Each 1 Hz clock edge is compared to the nearest RTC_REFIN clock edge (if one is found within a given time window). In most cases, the two clock edges are properly aligned. When the 1 Hz clock becomes misaligned due to the imprecision of the LSE clock, the RTC shifts the 1 Hz clock a bit so that future 1 Hz clock edges are aligned. Thanks to this mechanism, the calendar becomes as precise as the reference clock.

The RTC detects if the reference clock source is present by using the 256 Hz clock (ck_apre) generated from the 32.768 kHz quartz. The detection is performed during a time window around each of the calendar updates (every 1 s). The window equals 7 ck_apre periods when detecting the first reference clock edge. A smaller window of 3 ck_apre periods is used for subsequent calendar updates.

Each time the reference clock is detected in the window, the synchronous prescaler which outputs the ck_spre clock is forced to reload. This has no effect when the reference clock and the 1 Hz clock are aligned because the prescaler is being reloaded at the same moment. When the clocks are not aligned, the reload shifts future 1 Hz clock edges a little for them to be aligned with the reference clock.

If the reference clock halts (no reference clock edge occurred during the 3 ck_apre window), the calendar is updated continuously based solely on the LSE clock. The RTC then waits for the reference clock using a large 7 ck_apre period detection window centered on the ck_spre edge.

When the RTC_REFIN detection is enabled, PREDIV_A and PREDIV_S must be set to their default values:

• PREDIV_A = 0x007F
• PREDIV_S = 0x00FF

Note: RTC_REFIN clock detection is not available in Standby mode.

46.3.13 RTC smooth digital calibration

The RTC frequency can be digitally calibrated with a resolution of about 0.954 ppm with a range from -487.1 ppm to +488.5 ppm. The correction of the frequency is performed using

series of small adjustments (adding and/or subtracting individual RTCCLK pulses).
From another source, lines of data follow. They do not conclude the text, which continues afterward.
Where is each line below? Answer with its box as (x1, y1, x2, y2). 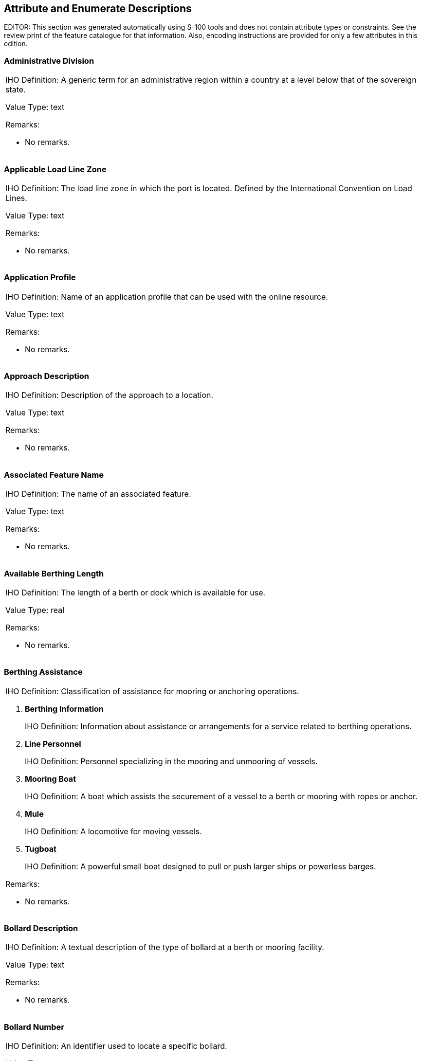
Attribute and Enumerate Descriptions (4, 2, 192, 15)
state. (5, 85, 26, 95)
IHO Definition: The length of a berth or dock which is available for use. (5, 587, 266, 597)
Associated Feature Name (4, 469, 104, 480)
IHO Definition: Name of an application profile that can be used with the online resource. (5, 291, 328, 302)
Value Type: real (5, 605, 65, 615)
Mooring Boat (25, 773, 76, 784)
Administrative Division (4, 55, 94, 66)
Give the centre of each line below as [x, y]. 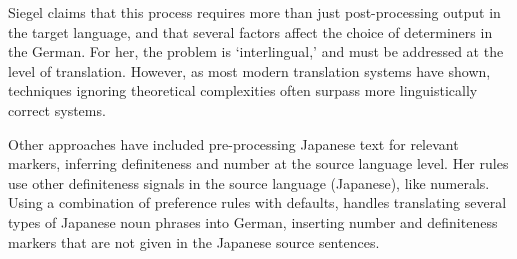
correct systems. [57, 109]
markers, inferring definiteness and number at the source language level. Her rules [258, 163]
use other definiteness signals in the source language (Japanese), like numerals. [249, 182]
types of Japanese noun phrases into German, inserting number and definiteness [253, 221]
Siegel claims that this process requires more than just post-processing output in [254, 12]
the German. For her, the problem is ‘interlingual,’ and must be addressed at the [256, 51]
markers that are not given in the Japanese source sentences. [194, 241]
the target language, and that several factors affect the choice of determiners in [250, 31]
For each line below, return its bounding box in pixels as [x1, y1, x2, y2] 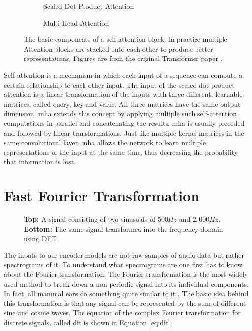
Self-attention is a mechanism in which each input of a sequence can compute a [4, 69, 243, 80]
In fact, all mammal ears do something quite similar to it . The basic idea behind [4, 288, 249, 299]
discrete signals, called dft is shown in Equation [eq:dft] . [4, 317, 172, 327]
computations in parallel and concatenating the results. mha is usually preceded [4, 118, 245, 128]
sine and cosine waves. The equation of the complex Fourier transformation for [4, 307, 241, 318]
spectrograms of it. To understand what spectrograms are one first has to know [4, 259, 243, 270]
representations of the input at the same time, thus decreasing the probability [4, 147, 238, 157]
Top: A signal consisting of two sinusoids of [24, 214, 156, 224]

These adjustments are fairly well distributed so that the RTC is well calibrated even when observed over short durations of time.

The smooth digital calibration is performed during a cycle of about $2^{20}$ RTCCLK pulses, or 32 seconds when the input frequency is 32768 Hz. This cycle is maintained by a 20-bit counter, cal_cnt[19:0] , clocked by RTCCLK.
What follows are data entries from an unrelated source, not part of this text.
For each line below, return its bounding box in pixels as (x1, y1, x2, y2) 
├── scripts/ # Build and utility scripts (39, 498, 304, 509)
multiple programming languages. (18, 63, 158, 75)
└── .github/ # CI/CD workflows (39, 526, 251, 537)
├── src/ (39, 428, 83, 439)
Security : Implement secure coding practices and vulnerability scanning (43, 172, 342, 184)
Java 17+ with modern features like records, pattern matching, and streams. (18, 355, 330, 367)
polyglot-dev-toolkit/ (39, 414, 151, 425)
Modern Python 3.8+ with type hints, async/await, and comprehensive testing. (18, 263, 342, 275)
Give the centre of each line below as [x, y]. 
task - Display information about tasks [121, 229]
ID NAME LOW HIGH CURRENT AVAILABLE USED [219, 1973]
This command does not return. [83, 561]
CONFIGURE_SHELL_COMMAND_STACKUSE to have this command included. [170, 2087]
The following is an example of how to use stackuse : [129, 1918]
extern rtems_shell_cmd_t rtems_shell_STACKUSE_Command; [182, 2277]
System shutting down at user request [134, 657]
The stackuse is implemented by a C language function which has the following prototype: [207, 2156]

The smooth calibration register (RTC_CALR) specifies the number of RTCCLK clock cycles to be masked during the 32-second cycle:

• Setting the bit CALM[0] to 1 causes exactly one pulse to be masked during the 32-second cycle.
• Setting CALM[1] to 1 causes two additional cycles to be masked
• Setting CALM[2] to 1 causes four additional cycles to be masked
• and so on up to CALM[8] set to 1 which causes 256 clocks to be masked.
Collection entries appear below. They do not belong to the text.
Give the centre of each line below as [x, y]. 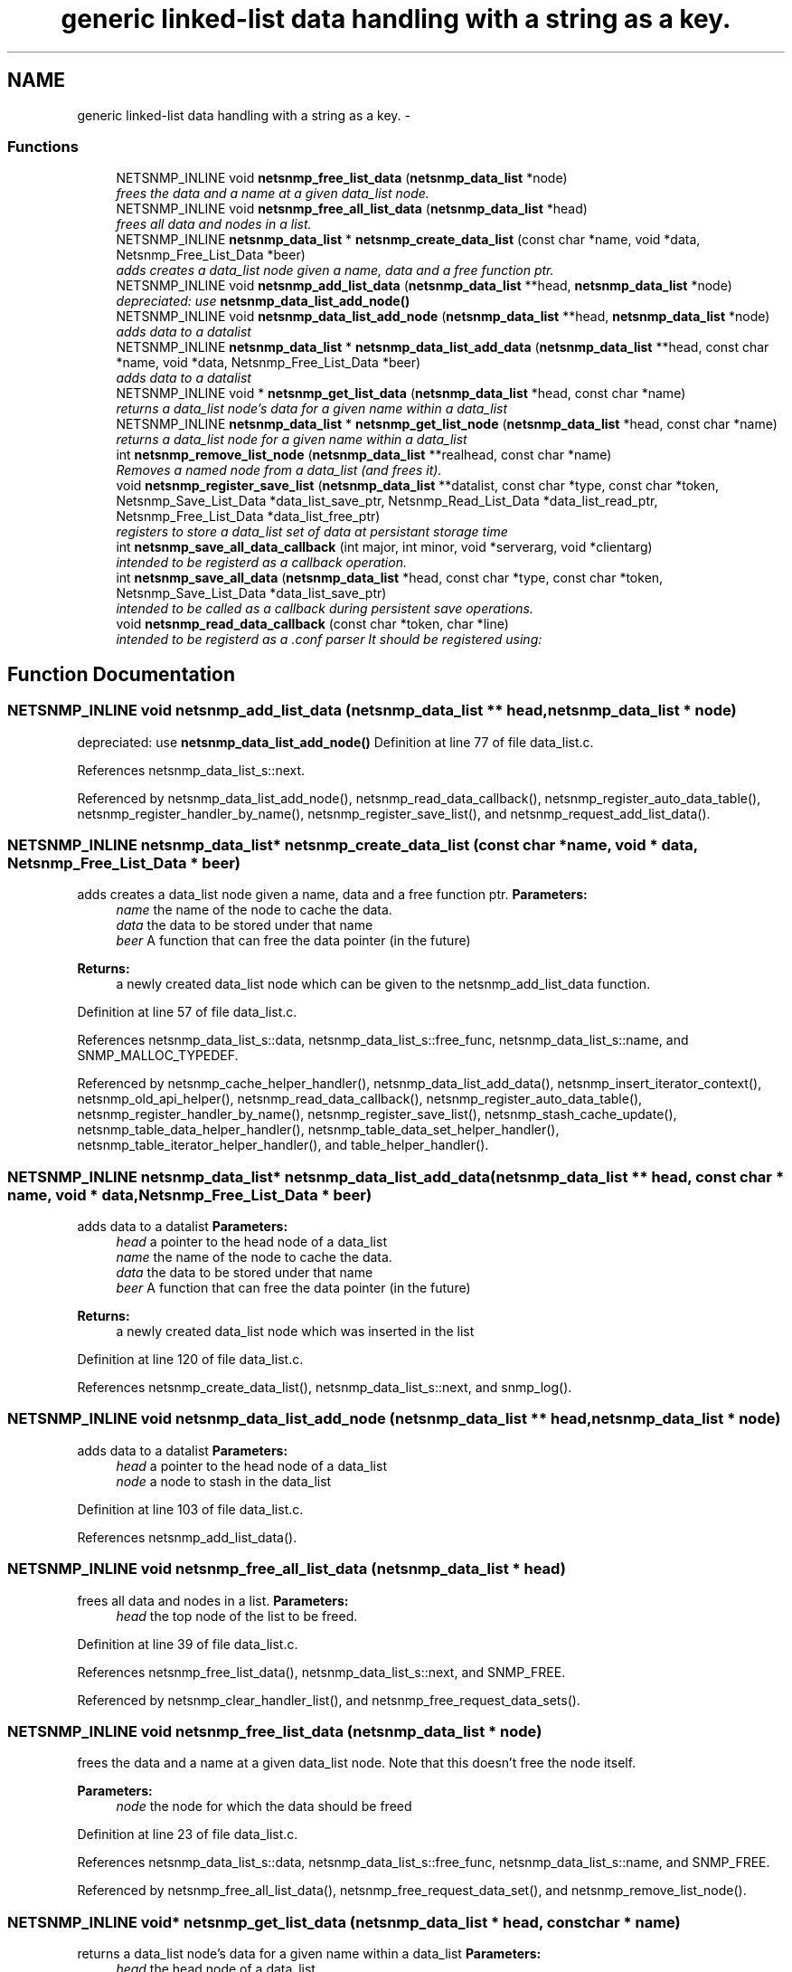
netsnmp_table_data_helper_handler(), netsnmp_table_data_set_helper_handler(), [318, 1130]
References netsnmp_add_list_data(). [187, 1537]
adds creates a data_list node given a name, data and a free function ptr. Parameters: [332, 895]
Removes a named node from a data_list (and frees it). [279, 470]
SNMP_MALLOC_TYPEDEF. [158, 1056]
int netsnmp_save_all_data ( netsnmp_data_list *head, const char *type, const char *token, [390, 578]
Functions [43, 146]
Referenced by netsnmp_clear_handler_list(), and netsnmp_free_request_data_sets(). [329, 1700]

Note: CALM[8:0] (RTC_CALR) specifies the number of RTCCLK pulses to be masked during the 32-second cycle. Setting the bit CALM[0] to '1' causes exactly one pulse to be masked during the 32-second cycle at the moment when cal_cnt[19:0] is 0x80000; CALM[1]=1 causes two other cycles to be masked (when cal_cnt is 0x40000 and 0xC0000); CALM[2]=1 causes four other cycles to be masked ( cal_cnt = 0x20000/0x60000/0xA0000/ 0xE0000); and so on up to CALM[8]=1 which causes 256 clocks to be masked ( cal_cnt = 0xXX800).

While CALM allows the RTC frequency to be reduced by up to 487.1 ppm with fine resolution, the bit CALP can be used to increase the frequency by 488.5 ppm. Setting CALP to '1' effectively inserts an extra RTCCLK pulse every $2^{11}$ RTCCLK cycles, which means that 512 clocks are added during every 32-second cycle.

Using CALM together with CALP, an offset ranging from -511 to +512 RTCCLK cycles can be added during the 32-second cycle, which translates to a calibration range of -487.1 ppm to +488.5 ppm with a resolution of about 0.954 ppm.

The formula to calculate the effective calibrated frequency (F _CAL) given the input frequency (F _RTCCLK) is as follows:

F_{CAL} = F_{RTCCLK} \times [1 + (CALP \times 512 - CALM) / (2^{20} + CALM - CALP \times 512)]

Calibration when PREDIV_A < 3

The CALP bit can not be set to 1 when the asynchronous prescaler value (PREDIV_A bits in RTC_PRER register) is less than 3. If CALP was already set to 1 and PREDIV_A bits are set to a value less than 3, CALP is ignored and the calibration operates as if CALP was equal to 0.

To perform a calibration with PREDIV_A less than 3, the synchronous prescaler value (PREDIV_S) should be reduced so that each second is accelerated by 8 RTCCLK clock cycles, which is equivalent to adding 256 clock cycles every 32 seconds. As a result, between 255 and 256 clock pulses (corresponding to a calibration range from 243.3 to 244.1 ppm) can effectively be added during each 32-second cycle using only the CALM bits.

With a nominal RTCCLK frequency of 32768 Hz, when PREDIV_A equals 1 (division factor of 2), PREDIV_S should be set to 16379 rather than 16383 (4 less). The only other interesting case is when PREDIV_A equals 0, PREDIV_S should be set to 32759 rather than 32767 (8 less).

If PREDIV_S is reduced in this way, the formula given the effective frequency of the

calibrated input clock is as follows:

F_{CAL} = F_{RTCCLK} \times [1 + (256 - CALM) / (2^{20} + CALM - 256)]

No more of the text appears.